00:00Joining us now is State Street Investment Management President and CEO, Easton Hung.
00:05Great to have you on the program.
00:08I've been looking at the work that you've done at State Street,
00:12and it's really impressive in terms of the amount of assets under management you've been able to accrue,
00:18I think four times what you had when you came in in 2022.
00:22But I wonder what changes now that we're starting to all kind of freak out about the private markets,
00:28which is one of the levers that you've pulled.
00:30Yesterday, Mark Rowan was on stage with our editor-in-chief, John Micklethwaite,
00:34and said private markets are in for a downturn here.
00:38Well, our focus has been primarily on the public markets and this convergence of private and public.
00:45And with Apollo, we launched a series of ETFs starting at the beginning of last year
00:50that was really trying to give investors some exposure to the investment-grade private markets arena.
00:57And importantly, because we're significant in the ETF space,
01:01we wanted to make sure there was good underlying liquidity.
01:04And what we found actually in the course of this year is we've provided transparency to those underlying holdings,
01:10is that the market makers are showing up.
01:13There are active bids on those underlyings.
01:16And ultimately, the ETF structure provides enormous amount of liquidity.
01:20We have a broad range of investors.
01:23And so, in many respects, there's a secondary liquidity that exists along with the underlying.
01:30This is an interesting thing.
01:31I'm sure you got this a lot when you put the ETF out.
01:33Everybody's saying, is there liquidity here?
01:35Are we going to see issues of not being able to get your money back?
01:38That's not where the issues have arisen.
01:40They've arisen in BDCs.
01:42Do you think that fundamentally, that the structure, if you are going after retail investors,
01:47it needs to have liquidity?
01:48Is it an issue to have these traded products that are geared towards wealth and retail investors
01:53that are semi-liquid or maybe just have an illusion of liquidity?
01:58Well, I think we've seen this with closed-end funds and with BDCs,
02:03that they do tend to trade on the basis of yield and attract a lot of individual investors.
02:08And that's why, in many respects, we think the ETF structure is a really good structure
02:12because it does have such a widespread interest and following.
02:17And the spreads that we see in terms of trading activity really provides good liquidity to investors.
02:23What are you hearing from investors?
02:24You are, I think, the fourth largest asset manager in the world.
02:28And as we enter now the fifth day of a war in Iran, we worry about, you know,
02:34fully a fifth of the world's oil and natural gas supplies coming through the streets of Hormuz.

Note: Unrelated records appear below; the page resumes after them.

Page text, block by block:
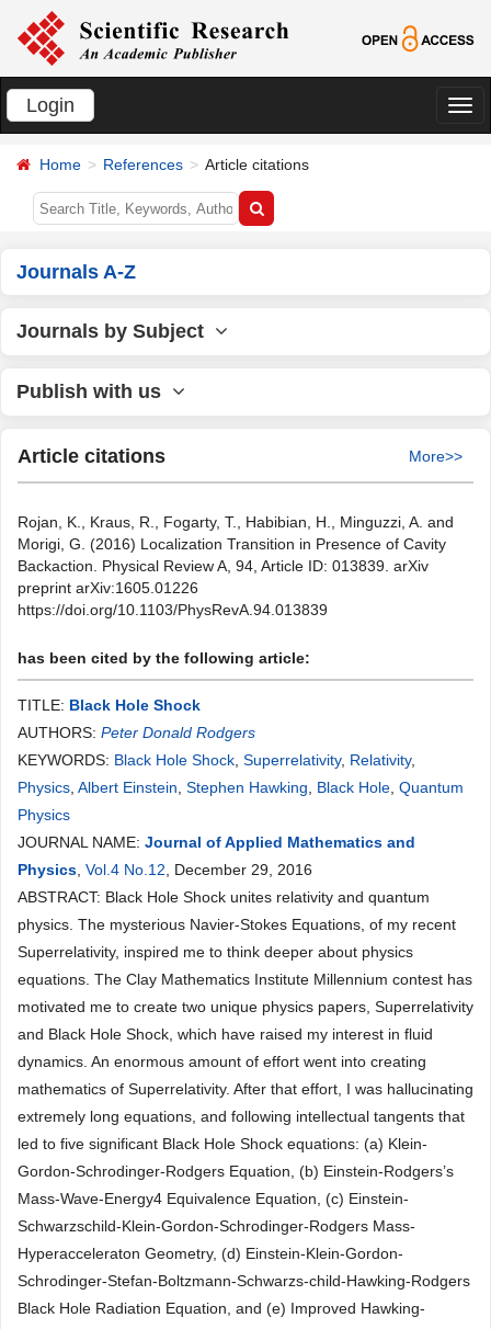
Login
切
Home References Article citations
Journals A-Z
Journals by Subject
Publish with us
Article citations More>>
Rojan, K., Kraus, R., Fogarty, T., Habibian, H., Minguzzi, A. and
Morigi, G. (2016) Localization Transition in Presence of Cavity
Backaction. Physical Review A, 94, Article ID: 013839. arXiv
preprint arXiv:1605.01226
https://doi.org/10.1103/PhysRevA.94.013839
has been cited by the following article:
TITLE: Black Hole Shock
AUTHORS: Peter Donald Rodgers
KEYWORDS: Black Hole Shock Superrelativity, Relativity,
Physics Albert Einstein Stephen Hawking Black Hole Quantum
Physics
JOURNAL NAME: Journal of Applied Mathematics and
Physics Vol.4 No.12 , December 29, 2016
ABSTRACT: Black Hole Shock unites relativity and quantum
physics. The mysterious Navier-Stokes Equations, of my recent
Superrelativity, inspired me to think deeper about physics
equations. The Clay Mathematics Institute Millennium contest has
motivated me to create two unique physics papers, Superrelativity
and Black Hole Shock, which have raised my interest in fluid
dynamics. An enormous amount of effort went into creating
mathematics of Superrelativity. After that effort, I was hallucinating
extremely long equations, and following intellectual tangents that
led to five significant Black Hole Shock equations: (a) Klein-
Gordon-Schrodinger-Rodgers Equation, (b) Einstein-Rodgers’s
Mass-Wave-Energy4 Equivalence Equation, (c) Einstein-
Schwarzschild-Klein-Gordon-Schrodinger-Rodgers Mass-
Hyperacceleraton Geometry, (d) Einstein-Klein-Gordon-
Schrodinger-Stefan-Boltzmann-Schwarzs-child-Hawking-Rodgers
Black Hole Radiation Equation, and (e) Improved Hawking-

02:39How are investors at State Street Asset Management reacting?
02:42Look, I think everyone is trying to make sense of this.
02:45In many respects, I think the length of this conflict is an important factor.

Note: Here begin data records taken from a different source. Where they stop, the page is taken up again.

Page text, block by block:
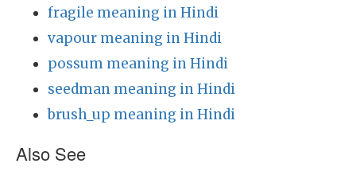
fragile meaning in Hindi
vapour meaning in Hindi
possum meaning in Hindi
seedman meaning in Hindi
brush_up meaning in Hindi
Also See
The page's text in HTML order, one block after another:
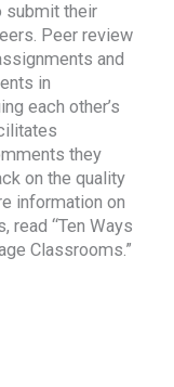
submit their
Peer review
and
in
each other’s
they
on the quality
information on
read “Ten Ways
Classrooms.”

02:51And ultimately, what does it mean in terms of oil production and transport?
02:56Because ultimately, I think the market is concerned about a prolonged period of time
03:00where oil prices are elevated and, therefore, it's going to bump up inflation and limit growth.
03:06And so I think the reaction that we've seen so far is not unexpected.
03:11There's been a flight to safe haven assets like the U.S. dollar and gold.
03:15At the same time, because of this worry of inflation, we've seen Treasury bonds kind of trade down.
03:21And then volatility in the equity markets, in part because, you know,
03:25the direction of travel with inflation is not quite known yet.
03:29And if interest rates are higher for longer, that's likely to impact valuations overall.
03:36From what you see, conversations with clients or elsewhere,
03:39do you think investors are prepared for more volatility,
03:43are prepared for a world where rates might stay sticky, might stay higher for longer?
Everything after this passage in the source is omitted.